= Beginning of Section =

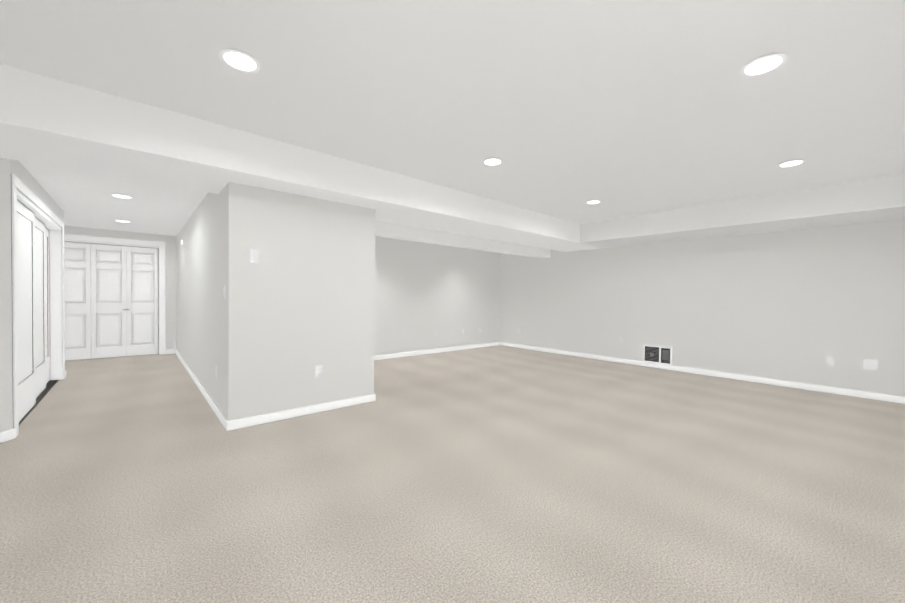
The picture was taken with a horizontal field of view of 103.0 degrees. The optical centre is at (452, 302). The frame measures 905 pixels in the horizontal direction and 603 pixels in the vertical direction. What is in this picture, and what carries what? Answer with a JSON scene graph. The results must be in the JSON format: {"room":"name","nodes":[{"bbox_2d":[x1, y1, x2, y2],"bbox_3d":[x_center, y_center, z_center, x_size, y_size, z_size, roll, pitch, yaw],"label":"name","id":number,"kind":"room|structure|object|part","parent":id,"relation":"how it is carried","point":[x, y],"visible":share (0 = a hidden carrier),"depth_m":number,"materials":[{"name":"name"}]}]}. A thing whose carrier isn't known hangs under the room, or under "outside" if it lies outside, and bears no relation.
{"room":"finished basement","nodes":[
{"label":"finished basement","id":0,"kind":"room"},
{"bbox_2d":[0,158,11,431],"bbox_3d":[-3.600,-0.181,1.710,0.120,2.560,2.250,1,1,4],"label":"wall","id":1,"kind":"structure","parent":0,"point":[5,346],"depth_m":2.80,"materials":[{"name":"paint"}]},
{"bbox_2d":[0,428,15,442],"bbox_3d":[-3.548,1.057,1.733,0.014,0.085,2.262,1,1,4],"label":"baseboard","id":2,"kind":"structure","parent":1,"relation":"attached to","point":[7,435],"depth_m":2.81,"materials":[{"name":"paint"}]},
{"bbox_2d":[10,159,12,428],"bbox_3d":[-3.559,-0.199,2.818,0.150,2.560,0.105,0,1,-41],"label":"wall pier","id":3,"kind":"object","parent":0,"point":[11,166],"visible":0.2,"depth_m":2.84,"materials":[{"name":"paint"}]},
{"bbox_2d":[13,160,60,219],"bbox_3d":[-4.402,-1.236,3.773,0.150,0.540,2.485,0,1,-41],"label":"wall","id":4,"kind":"structure","parent":0,"point":[23,175],"depth_m":3.50,"materials":[{"name":"paint"}]},
{"bbox_2d":[17,200,49,422],"bbox_3d":[-4.483,0.060,3.852,0.098,1.958,2.286,0,1,-41],"label":"sliding door","id":5,"kind":"structure","parent":4,"relation":"in","point":[33,305],"depth_m":3.61,"materials":[{"name":"paint"}]},
{"bbox_3d":[-4.000,0.075,3.354,0.030,1.958,0.900,0,1,-41],"label":"door","id":6,"kind":"part","parent":5,"relation":"part of","materials":[{"name":"paint"}]},
{"bbox_3d":[-4.587,0.057,3.970,0.030,1.958,0.900,0,1,-41],"label":"door","id":7,"kind":"part","parent":5,"relation":"part of","materials":[{"name":"paint"}]},
{"bbox_3d":[-4.971,0.046,4.355,0.030,1.958,0.886,0,1,-41],"label":"door","id":8,"kind":"part","parent":5,"relation":"part of","materials":[{"name":"paint"}]},
{"bbox_2d":[11,174,64,436],"bbox_3d":[-4.351,0.006,3.846,0.017,2.095,2.645,0,1,-41],"label":"trim","id":9,"kind":"structure","parent":4,"relation":"attached to","point":[22,188],"depth_m":2.89,"materials":[{"name":"paint"}]},
{"bbox_2d":[17,189,61,379],"bbox_3d":[-4.418,0.043,3.795,0.150,2.020,2.485,0,1,-41],"label":"door frame","id":10,"kind":"structure","parent":4,"relation":"attached to","point":[55,281],"depth_m":4.72,"materials":[{"name":"paint"}]},
{"bbox_2d":[61,209,64,334],"bbox_3d":[-5.314,-0.256,4.813,0.150,2.560,0.240,0,1,-41],"label":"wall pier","id":11,"kind":"object","parent":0,"point":[62,215],"visible":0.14,"depth_m":4.91,"materials":[{"name":"paint"}]},
{"bbox_2d":[20,161,207,235],"bbox_3d":[-2.882,-1.390,6.542,9.210,0.290,5.550,0,1,-41],"label":"ceiling","id":12,"kind":"structure","parent":0,"point":[83,199],"depth_m":4.33,"materials":[{"name":"paint"}]},
{"bbox_2d":[110,194,132,198],"bbox_3d":[-3.769,-1.210,4.107,0.200,0.008,0.200,0,1,-41],"label":"recessed light","id":13,"kind":"object","parent":12,"relation":"in","point":[122,196],"visible":0.96,"depth_m":4.10,"materials":[{"name":"paint"}]},
{"bbox_2d":[114,220,130,222],"bbox_3d":[-5.073,-1.252,5.543,0.200,0.008,0.200,0,1,-41],"label":"recessed light","id":14,"kind":"object","parent":12,"relation":"in","point":[125,221],"visible":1,"depth_m":5.54,"materials":[{"name":"paint"}]},
{"bbox_2d":[64,225,176,353],"bbox_3d":[-6.168,-0.292,6.325,2.095,2.560,0.120,0,1,-41],"label":"wall","id":15,"kind":"structure","parent":0,"point":[170,284],"depth_m":6.88,"materials":[{"name":"paint"}]},
{"bbox_2d":[64,241,158,360],"bbox_3d":[-6.252,-0.023,6.228,1.812,1.998,0.068,0,1,-41],"label":"bifold door","id":16,"kind":"structure","parent":15,"relation":"in","point":[108,289],"depth_m":6.38,"materials":[{"name":"paint"}]},
{"bbox_3d":[-6.433,-0.022,6.090,0.450,1.998,0.035,0,1,-41],"label":"door","id":17,"kind":"part","parent":16,"relation":"part of","materials":[{"name":"paint"}]},
{"bbox_3d":[-6.092,-0.023,6.390,0.450,1.998,0.035,0,1,-41],"label":"door","id":18,"kind":"part","parent":16,"relation":"part of","materials":[{"name":"paint"}]},
{"bbox_3d":[-5.751,-0.024,6.690,0.450,1.998,0.035,0,1,-41],"label":"door","id":19,"kind":"part","parent":16,"relation":"part of","materials":[{"name":"paint"}]},
{"bbox_2d":[64,234,164,354],"bbox_3d":[-6.261,-0.077,6.238,2.010,2.130,0.137,0,1,-41],"label":"door frame","id":20,"kind":"structure","parent":15,"relation":"attached to","point":[161,245],"depth_m":6.79,"materials":[{"name":"paint"}]},
{"bbox_2d":[176,182,375,420],"bbox_3d":[-3.140,-0.240,5.521,1.390,2.560,5.330,0,1,-41],"label":"wall block","id":21,"kind":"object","parent":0,"point":[281,320],"visible":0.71,"depth_m":3.50,"materials":[{"name":"paint"}]},
{"bbox_2d":[173,349,232,430],"bbox_3d":[-3.639,1.000,5.027,0.017,0.085,5.224,0,1,-41],"label":"baseboard","id":22,"kind":"structure","parent":21,"relation":"attached to","point":[228,425],"depth_m":3.84,"materials":[{"name":"paint"}]},
{"bbox_2d":[250,249,258,263],"bbox_3d":[-1.740,-0.407,3.170,0.072,0.124,0.041,0,1,-41],"label":"light switch","id":23,"kind":"object","parent":21,"relation":"attached to","point":[254,255],"visible":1,"depth_m":3.16,"materials":[{"name":"plastic"}]},
{"bbox_2d":[315,365,321,377],"bbox_3d":[-1.329,0.686,3.584,0.070,0.114,0.009,0,1,-41],"label":"outlet","id":24,"kind":"object","parent":21,"relation":"attached to","point":[318,371],"visible":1,"depth_m":3.58,"materials":[{"name":"plastic"}]},
{"bbox_2d":[0,64,602,251],"bbox_3d":[-0.811,-1.247,4.098,9.090,0.440,0.860,0,1,-41],"label":"ceiling soffit","id":25,"kind":"structure","parent":0,"point":[45,120],"depth_m":2.79,"materials":[{"name":"paint"}]},
{"bbox_2d":[375,220,550,257],"bbox_3d":[0.262,-1.090,6.232,4.660,0.260,0.260,0,1,-41],"label":"beam","id":26,"kind":"structure","parent":25,"relation":"attached to","point":[399,231],"depth_m":5.86,"materials":[{"name":"paint"}]},
{"bbox_2d":[374,236,500,355],"bbox_3d":[-0.628,-0.238,7.245,4.660,2.560,0.120,0,1,-41],"label":"wall","id":27,"kind":"structure","parent":0,"point":[424,292],"depth_m":7.37,"materials":[{"name":"paint"}]},
{"bbox_2d":[374,342,500,359],"bbox_3d":[-0.610,1.000,7.206,4.630,0.085,0.014,0,1,-41],"label":"baseboard","id":28,"kind":"structure","parent":27,"relation":"attached to","point":[378,357],"depth_m":7.37,"materials":[{"name":"paint"}]},
{"bbox_2d":[0,345,904,602],"bbox_3d":[-1.403,1.107,4.323,10.090,0.050,9.900,0,1,-41],"label":"floor","id":29,"kind":"structure","parent":0,"point":[499,474],"depth_m":2.17,"materials":[{"name":"carpet"}]},
{"bbox_2d":[18,380,57,424],"bbox_3d":[-4.438,1.049,3.806,0.110,0.008,2.461,0,1,-41],"label":"trim","id":30,"kind":"structure","parent":29,"relation":"on","point":[50,384],"depth_m":4.07,"materials":[{"name":"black metal"}]},
{"bbox_2d":[233,394,372,429],"bbox_3d":[-1.392,1.053,3.538,1.350,0.085,0.017,0,1,-41],"label":"baseboard","id":31,"kind":"structure","parent":29,"relation":"on","point":[236,424],"depth_m":3.45,"materials":[{"name":"paint"}]},
{"bbox_2d":[0,0,904,223],"bbox_3d":[0.795,-1.357,2.363,9.210,0.120,3.860,0,1,-41],"label":"ceiling","id":32,"kind":"structure","parent":0,"point":[565,109],"depth_m":2.14,"materials":[{"name":"paint"}]},
{"bbox_2d":[219,49,260,72],"bbox_3d":[-1.152,-1.311,1.957,0.200,0.008,0.200,0,1,-41],"label":"recessed light","id":33,"kind":"object","parent":32,"relation":"in","point":[240,61],"visible":1,"depth_m":1.95,"materials":[{"name":"paint"}]},
{"bbox_2d":[482,158,503,165],"bbox_3d":[0.376,-1.316,3.369,0.200,0.008,0.200,0,1,-41],"label":"recessed light","id":34,"kind":"object","parent":32,"relation":"in","point":[492,161],"visible":1,"depth_m":3.35,"materials":[{"name":"paint"}]},
{"bbox_2d":[585,200,601,203],"bbox_3d":[1.852,-1.320,4.734,0.200,0.008,0.200,0,1,-41],"label":"recessed light","id":35,"kind":"object","parent":32,"relation":"in","point":[593,201],"visible":0.96,"depth_m":4.74,"materials":[{"name":"paint"}]},
{"bbox_2d":[739,53,787,76],"bbox_3d":[1.670,-1.275,1.936,0.200,0.008,0.200,0,1,-41],"label":"recessed light","id":36,"kind":"object","parent":32,"relation":"in","point":[763,65],"visible":1,"depth_m":1.93,"materials":[{"name":"paint"}]},
{"bbox_2d":[777,159,805,167],"bbox_3d":[3.118,-1.280,3.318,0.200,0.008,0.200,0,1,-41],"label":"recessed light","id":37,"kind":"object","parent":32,"relation":"in","point":[791,163],"visible":1,"depth_m":3.31,"materials":[{"name":"paint"}]},
{"bbox_2d":[500,220,904,396],"bbox_3d":[3.297,-0.174,6.403,0.120,2.560,6.570,0,1,-41],"label":"wall","id":38,"kind":"structure","parent":0,"point":[800,306],"depth_m":5.29,"materials":[{"name":"paint"}]},
{"bbox_2d":[642,344,672,365],"bbox_3d":[3.466,0.884,6.103,0.026,0.315,0.460,0,1,-41],"label":"air vent","id":39,"kind":"object","parent":38,"relation":"in","point":[658,354],"visible":1,"depth_m":6.10,"materials":[{"name":"paint"}]},
{"bbox_2d":[501,342,904,403],"bbox_3d":[3.173,1.061,6.443,0.017,0.085,6.160,0,1,-41],"label":"baseboard","id":40,"kind":"structure","parent":38,"relation":"attached to","point":[819,388],"depth_m":5.25,"materials":[{"name":"paint"}]},
{"bbox_2d":[826,356,834,365],"bbox_3d":[4.812,0.746,4.586,0.009,0.114,0.070,0,1,-41],"label":"electrical outlet","id":41,"kind":"object","parent":38,"relation":"attached to","point":[830,361],"visible":1,"depth_m":4.58,"materials":[{"name":"plastic"}]},
{"bbox_2d":[863,359,877,369],"bbox_3d":[5.031,0.748,4.333,0.015,0.114,0.114,0,1,-41],"label":"outlet plate","id":42,"kind":"object","parent":38,"relation":"attached to","point":[871,364],"visible":1,"depth_m":4.33,"materials":[{"name":"plastic"}]},
{"bbox_2d":[580,174,904,247],"bbox_3d":[3.806,-1.154,5.019,0.940,0.340,3.860,0,1,-41],"label":"ceiling soffit","id":43,"kind":"object","parent":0,"point":[881,199],"depth_m":4.45,"materials":[{"name":"paint"}]}
]}

= End of Section =

- _ABOUT THIS EXERCISE_
Whenever the word "pier" occurs in a line of the listing above, return that line.

- _SOLUTION FOR THIS PROBLEM_
{"bbox_2d":[10,159,12,428],"bbox_3d":[-3.559,-0.199,2.818,0.150,2.560,0.105,0,1,-41],"label":"wall pier","id":3,"kind":"object","parent":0,"point":[11,166],"visible":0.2,"depth_m":2.84,"materials":[{"name":"paint"}]},
{"bbox_2d":[61,209,64,334],"bbox_3d":[-5.314,-0.256,4.813,0.150,2.560,0.240,0,1,-41],"label":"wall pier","id":11,"kind":"object","parent":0,"point":[62,215],"visible":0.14,"depth_m":4.91,"materials":[{"name":"paint"}]},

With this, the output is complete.